## Dataset excerpts
====================

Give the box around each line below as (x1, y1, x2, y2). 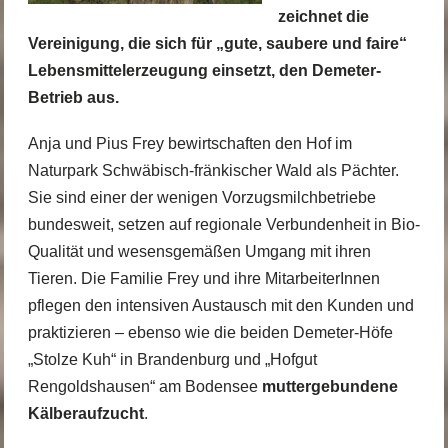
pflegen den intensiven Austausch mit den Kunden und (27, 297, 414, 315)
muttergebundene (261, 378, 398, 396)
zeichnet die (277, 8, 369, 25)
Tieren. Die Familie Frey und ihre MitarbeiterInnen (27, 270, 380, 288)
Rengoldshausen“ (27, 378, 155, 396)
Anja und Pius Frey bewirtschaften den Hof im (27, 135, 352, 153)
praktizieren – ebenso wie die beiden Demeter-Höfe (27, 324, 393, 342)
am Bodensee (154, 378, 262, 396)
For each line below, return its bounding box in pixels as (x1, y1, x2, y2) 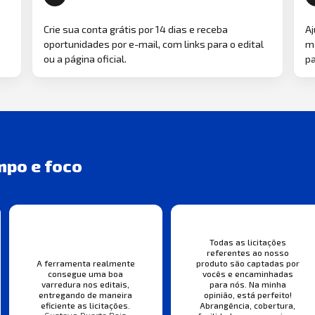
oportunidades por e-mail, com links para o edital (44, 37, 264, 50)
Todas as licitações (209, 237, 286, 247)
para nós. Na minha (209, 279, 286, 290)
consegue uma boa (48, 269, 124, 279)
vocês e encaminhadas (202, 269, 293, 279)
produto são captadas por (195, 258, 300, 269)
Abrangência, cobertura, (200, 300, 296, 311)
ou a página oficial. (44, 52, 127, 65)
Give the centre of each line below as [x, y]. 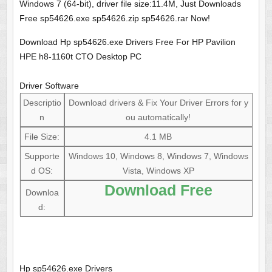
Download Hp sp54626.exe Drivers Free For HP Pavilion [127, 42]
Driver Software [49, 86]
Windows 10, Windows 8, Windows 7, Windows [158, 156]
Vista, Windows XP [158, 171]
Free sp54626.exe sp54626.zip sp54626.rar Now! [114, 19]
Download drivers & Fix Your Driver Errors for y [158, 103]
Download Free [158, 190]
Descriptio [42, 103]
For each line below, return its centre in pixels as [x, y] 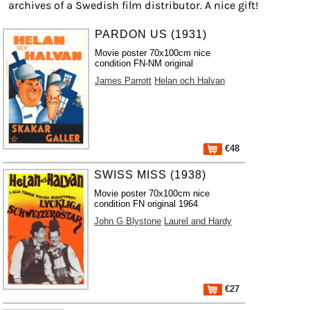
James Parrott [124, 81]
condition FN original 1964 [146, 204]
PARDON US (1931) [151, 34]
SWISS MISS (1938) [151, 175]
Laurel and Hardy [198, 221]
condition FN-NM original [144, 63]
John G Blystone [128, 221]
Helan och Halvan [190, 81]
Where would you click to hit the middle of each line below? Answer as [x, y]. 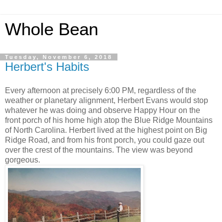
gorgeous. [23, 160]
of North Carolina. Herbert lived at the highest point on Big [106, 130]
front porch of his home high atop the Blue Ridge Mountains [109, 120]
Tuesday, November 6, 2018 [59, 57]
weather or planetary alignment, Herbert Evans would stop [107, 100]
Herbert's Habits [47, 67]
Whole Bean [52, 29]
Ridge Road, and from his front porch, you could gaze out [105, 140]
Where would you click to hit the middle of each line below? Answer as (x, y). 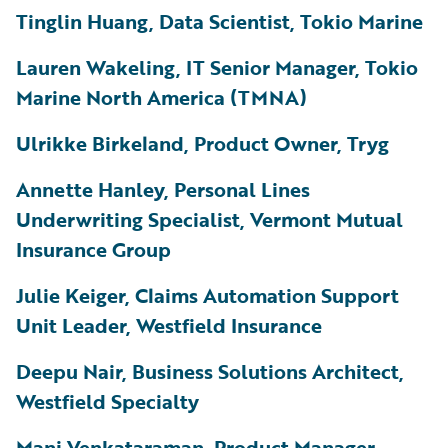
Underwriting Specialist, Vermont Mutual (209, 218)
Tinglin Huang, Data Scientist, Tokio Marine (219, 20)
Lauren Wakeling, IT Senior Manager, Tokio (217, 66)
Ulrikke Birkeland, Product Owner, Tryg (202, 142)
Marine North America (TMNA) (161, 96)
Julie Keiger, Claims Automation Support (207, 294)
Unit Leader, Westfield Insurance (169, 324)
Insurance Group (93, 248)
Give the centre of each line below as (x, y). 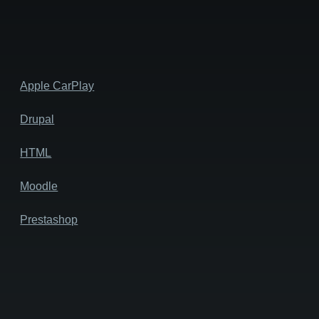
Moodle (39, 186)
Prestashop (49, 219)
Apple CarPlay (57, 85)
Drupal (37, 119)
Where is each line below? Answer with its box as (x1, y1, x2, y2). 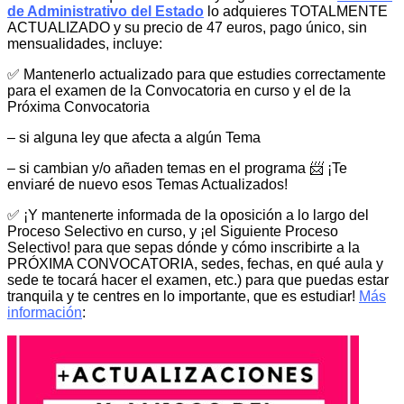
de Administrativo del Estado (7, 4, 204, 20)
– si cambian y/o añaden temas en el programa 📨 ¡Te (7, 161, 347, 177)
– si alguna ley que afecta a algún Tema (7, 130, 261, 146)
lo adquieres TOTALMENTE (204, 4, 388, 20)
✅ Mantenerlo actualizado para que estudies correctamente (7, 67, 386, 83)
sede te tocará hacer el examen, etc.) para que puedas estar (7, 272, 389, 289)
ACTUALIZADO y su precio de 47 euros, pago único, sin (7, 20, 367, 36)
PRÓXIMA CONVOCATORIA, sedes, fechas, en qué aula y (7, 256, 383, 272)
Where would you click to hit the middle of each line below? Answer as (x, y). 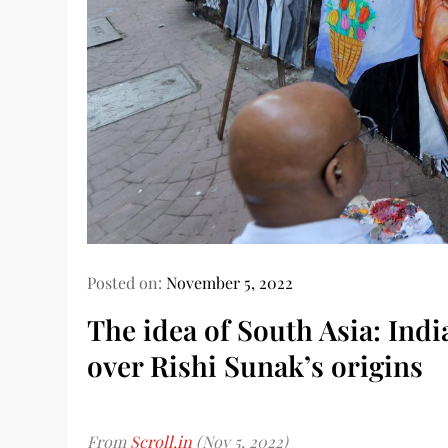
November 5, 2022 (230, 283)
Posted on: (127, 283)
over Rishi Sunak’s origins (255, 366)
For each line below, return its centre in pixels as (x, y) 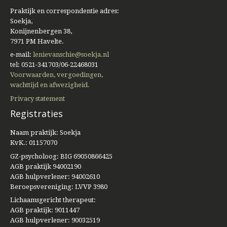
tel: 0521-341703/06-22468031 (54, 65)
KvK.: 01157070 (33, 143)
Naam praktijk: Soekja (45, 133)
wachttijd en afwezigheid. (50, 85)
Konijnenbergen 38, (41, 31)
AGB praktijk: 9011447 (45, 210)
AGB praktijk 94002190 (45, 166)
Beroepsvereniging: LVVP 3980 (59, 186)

====================

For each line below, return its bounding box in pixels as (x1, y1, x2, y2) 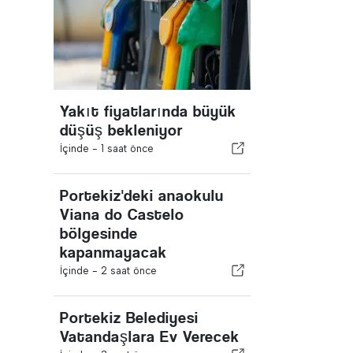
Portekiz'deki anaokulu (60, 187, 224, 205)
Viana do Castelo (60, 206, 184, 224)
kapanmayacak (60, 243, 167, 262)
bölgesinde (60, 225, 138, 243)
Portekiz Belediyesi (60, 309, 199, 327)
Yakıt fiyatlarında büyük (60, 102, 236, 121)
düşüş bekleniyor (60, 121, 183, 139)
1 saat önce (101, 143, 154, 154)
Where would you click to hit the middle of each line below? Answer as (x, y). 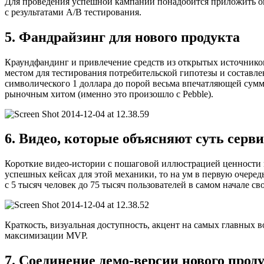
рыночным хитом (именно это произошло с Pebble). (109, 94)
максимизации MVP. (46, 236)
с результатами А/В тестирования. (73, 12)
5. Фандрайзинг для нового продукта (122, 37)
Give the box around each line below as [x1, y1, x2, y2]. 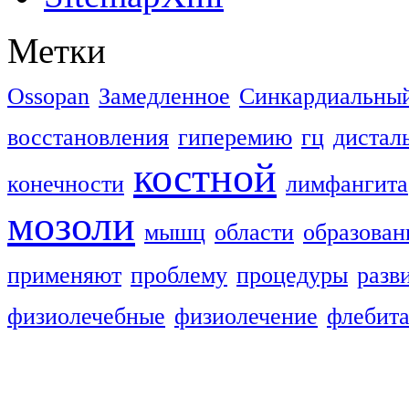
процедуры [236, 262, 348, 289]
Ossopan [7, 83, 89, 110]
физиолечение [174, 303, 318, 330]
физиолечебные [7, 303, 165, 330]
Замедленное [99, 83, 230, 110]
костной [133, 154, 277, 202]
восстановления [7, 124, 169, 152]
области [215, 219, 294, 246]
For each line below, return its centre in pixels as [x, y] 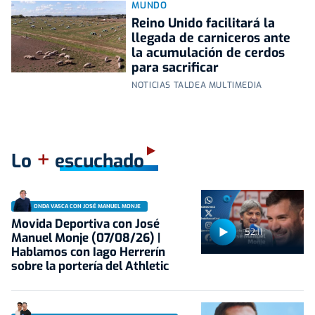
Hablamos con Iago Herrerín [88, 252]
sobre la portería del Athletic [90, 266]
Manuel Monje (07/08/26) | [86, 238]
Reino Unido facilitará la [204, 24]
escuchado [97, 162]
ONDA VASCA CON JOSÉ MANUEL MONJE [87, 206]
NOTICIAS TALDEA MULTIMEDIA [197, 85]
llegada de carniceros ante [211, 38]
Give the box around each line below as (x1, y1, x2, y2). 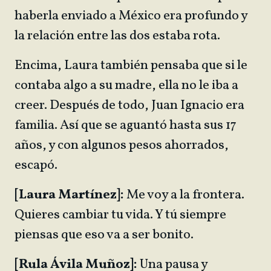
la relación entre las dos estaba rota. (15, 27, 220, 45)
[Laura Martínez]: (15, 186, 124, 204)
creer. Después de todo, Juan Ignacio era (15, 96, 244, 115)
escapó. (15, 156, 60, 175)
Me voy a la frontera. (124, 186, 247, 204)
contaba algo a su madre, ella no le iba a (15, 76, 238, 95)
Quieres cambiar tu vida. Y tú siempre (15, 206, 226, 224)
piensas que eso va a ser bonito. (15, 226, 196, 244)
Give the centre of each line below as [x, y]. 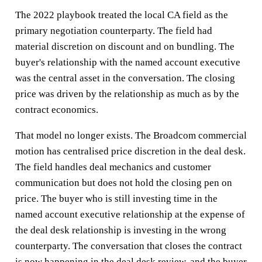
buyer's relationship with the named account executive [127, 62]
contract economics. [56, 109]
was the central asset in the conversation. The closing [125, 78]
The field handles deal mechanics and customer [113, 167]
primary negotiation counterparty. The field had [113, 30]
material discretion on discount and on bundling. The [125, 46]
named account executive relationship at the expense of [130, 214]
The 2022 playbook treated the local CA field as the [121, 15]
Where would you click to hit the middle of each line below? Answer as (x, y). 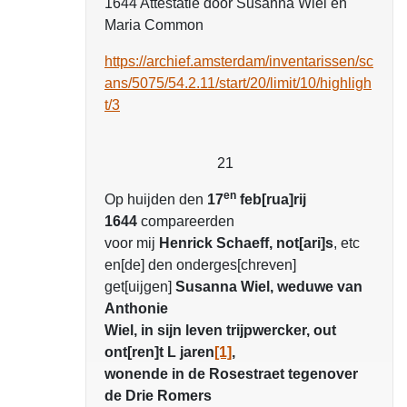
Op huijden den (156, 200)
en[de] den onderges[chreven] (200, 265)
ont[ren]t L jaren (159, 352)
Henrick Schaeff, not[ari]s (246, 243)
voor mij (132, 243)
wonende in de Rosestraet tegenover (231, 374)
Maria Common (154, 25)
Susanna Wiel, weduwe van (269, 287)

====================

## Work to complete
From the data above, return every line from the line that has "KvK.: 01157070 (33, 143)" up to and including the line that has "Beroepsvereniging: LVVP 3980 (59, 186)", exactly.

## Task solution
KvK.: 01157070 (33, 143)
Naam praktijk: Soekja (45, 133)
wachttijd en afwezigheid. (50, 85)
Konijnenbergen 38, (41, 31)
AGB praktijk: 9011447 (45, 210)
AGB praktijk 94002190 (45, 166)
Beroepsvereniging: LVVP 3980 (59, 186)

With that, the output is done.